Iceland, Venezuela, and Ecuador have been discussed as other options for Snowden should Hong Kong prove inhospitable. Those countries have shown popular support for WikiLeaks founder Julian Assange, who is currently living as a fugitive in Ecuador’s London embassy, where he has been granted diplomatic asylum. They may be similarly welcoming to fellow leaker Snowden. In fact, according to the Guardian, Icelandic information activists have already made inquiries about the possibility of Snowden being given sanctuary in Iceland.

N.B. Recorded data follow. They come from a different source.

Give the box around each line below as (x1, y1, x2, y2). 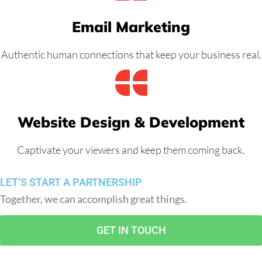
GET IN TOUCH (96, 224, 166, 237)
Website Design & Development (18, 112, 244, 131)
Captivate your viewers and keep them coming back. (17, 143, 245, 156)
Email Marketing (72, 17, 190, 36)
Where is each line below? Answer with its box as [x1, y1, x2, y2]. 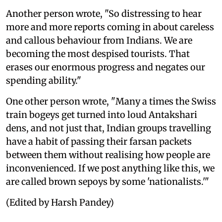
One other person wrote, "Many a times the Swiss [6, 95, 216, 107]
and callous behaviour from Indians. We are [6, 34, 192, 46]
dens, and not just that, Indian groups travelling [6, 122, 211, 134]
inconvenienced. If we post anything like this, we [6, 162, 215, 174]
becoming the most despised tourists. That [6, 48, 190, 59]
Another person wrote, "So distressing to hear [6, 7, 202, 19]
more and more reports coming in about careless [6, 21, 214, 33]
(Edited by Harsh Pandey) [6, 196, 114, 208]
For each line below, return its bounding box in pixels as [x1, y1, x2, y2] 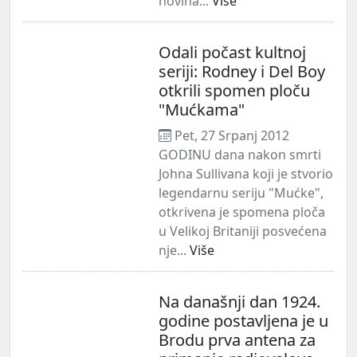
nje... [159, 241, 190, 259]
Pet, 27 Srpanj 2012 [171, 126, 289, 144]
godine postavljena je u [159, 309, 328, 331]
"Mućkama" [159, 98, 245, 120]
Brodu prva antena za [159, 328, 316, 351]
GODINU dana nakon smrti [159, 145, 321, 163]
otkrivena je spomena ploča [159, 202, 325, 221]
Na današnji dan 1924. [159, 290, 320, 312]
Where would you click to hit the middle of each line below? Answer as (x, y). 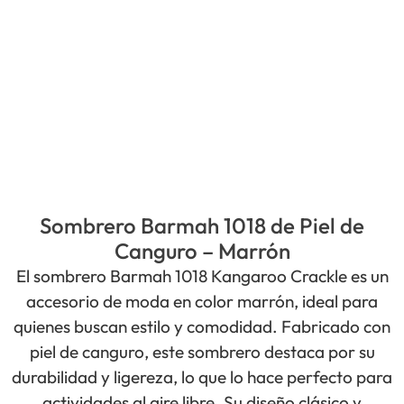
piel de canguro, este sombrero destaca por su (202, 351)
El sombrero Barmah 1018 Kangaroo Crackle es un (202, 275)
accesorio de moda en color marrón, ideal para (202, 301)
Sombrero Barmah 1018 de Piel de (202, 225)
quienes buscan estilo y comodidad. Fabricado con (202, 326)
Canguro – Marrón (202, 250)
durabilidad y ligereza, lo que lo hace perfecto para (202, 376)
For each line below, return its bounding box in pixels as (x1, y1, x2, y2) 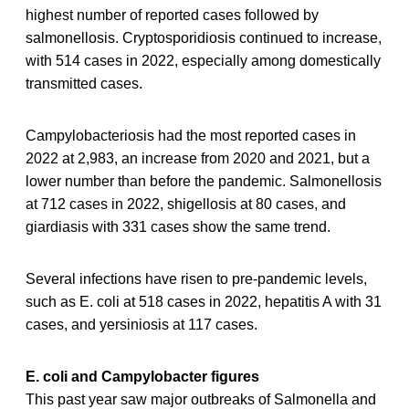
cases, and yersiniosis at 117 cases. (26, 316, 257, 332)
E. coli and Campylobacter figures (26, 368, 259, 384)
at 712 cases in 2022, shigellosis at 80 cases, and (26, 195, 346, 212)
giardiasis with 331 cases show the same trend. (26, 218, 330, 235)
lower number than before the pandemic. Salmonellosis (26, 173, 382, 189)
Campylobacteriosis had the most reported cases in (26, 127, 356, 143)
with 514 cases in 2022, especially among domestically (26, 52, 381, 68)
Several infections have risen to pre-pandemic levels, (26, 270, 367, 287)
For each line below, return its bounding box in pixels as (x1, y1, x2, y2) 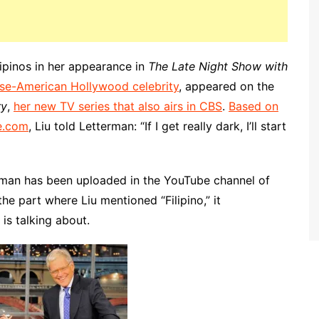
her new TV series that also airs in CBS (14, 99, 222, 113)
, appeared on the (179, 79, 274, 93)
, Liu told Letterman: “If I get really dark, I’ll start (28, 119, 286, 133)
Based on (229, 99, 278, 113)
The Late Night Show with (148, 59, 288, 73)
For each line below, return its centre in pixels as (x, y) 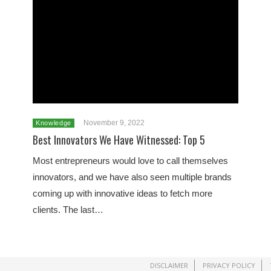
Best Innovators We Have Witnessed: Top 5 (119, 140)
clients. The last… (68, 210)
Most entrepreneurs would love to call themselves (130, 161)
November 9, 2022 (114, 123)
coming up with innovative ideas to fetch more (122, 193)
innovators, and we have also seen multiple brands (132, 177)
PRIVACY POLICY (229, 265)
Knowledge (54, 123)
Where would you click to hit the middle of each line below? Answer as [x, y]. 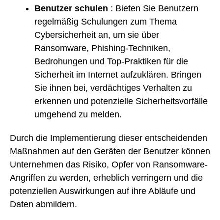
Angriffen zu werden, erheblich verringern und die [106, 178]
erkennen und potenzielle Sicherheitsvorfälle [121, 101]
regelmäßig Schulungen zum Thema [106, 21]
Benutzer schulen [71, 8]
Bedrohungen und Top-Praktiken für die [111, 61]
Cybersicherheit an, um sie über [97, 35]
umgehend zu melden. [78, 114]
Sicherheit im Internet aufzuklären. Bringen [118, 74]
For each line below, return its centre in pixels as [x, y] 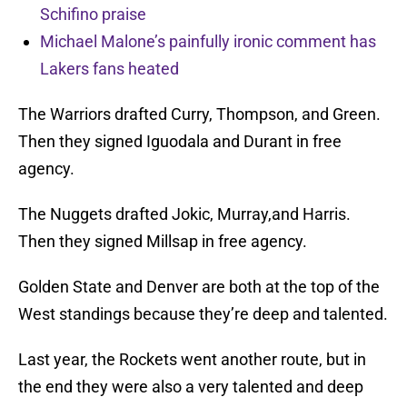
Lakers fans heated [109, 69]
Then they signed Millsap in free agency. [163, 242]
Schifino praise [93, 15]
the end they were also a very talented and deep [191, 387]
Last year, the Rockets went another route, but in [192, 360]
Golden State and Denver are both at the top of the [199, 287]
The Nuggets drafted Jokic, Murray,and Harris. [184, 214]
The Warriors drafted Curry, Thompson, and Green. [199, 114]
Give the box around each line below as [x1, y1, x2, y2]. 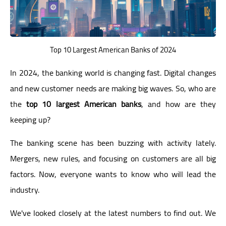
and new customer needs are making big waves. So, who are [10, 80, 216, 96]
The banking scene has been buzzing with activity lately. [10, 135, 216, 150]
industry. [10, 182, 39, 197]
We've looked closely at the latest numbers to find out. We [10, 205, 216, 220]
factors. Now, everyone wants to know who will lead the [10, 166, 216, 182]
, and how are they [141, 96, 216, 111]
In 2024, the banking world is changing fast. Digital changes [10, 65, 216, 80]
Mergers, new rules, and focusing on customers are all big [10, 150, 216, 166]
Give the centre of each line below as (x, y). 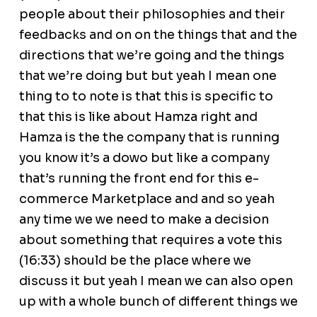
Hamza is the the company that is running (149, 138)
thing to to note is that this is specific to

But if Snowden wants to try his luck in Iceland, France, or anywhere else, he’d have to get there first. Interpol will sometimes issue a “red notice” (the closest thing to an international arrest warrant) but keep it sealed so that the wanted person doesn’t know it’s out there. If so, if Snowden tried to travel, he’d be arrested at the airport. So, for now, perhaps Hong Kong is no less secure a refuge for Snowden than any other place.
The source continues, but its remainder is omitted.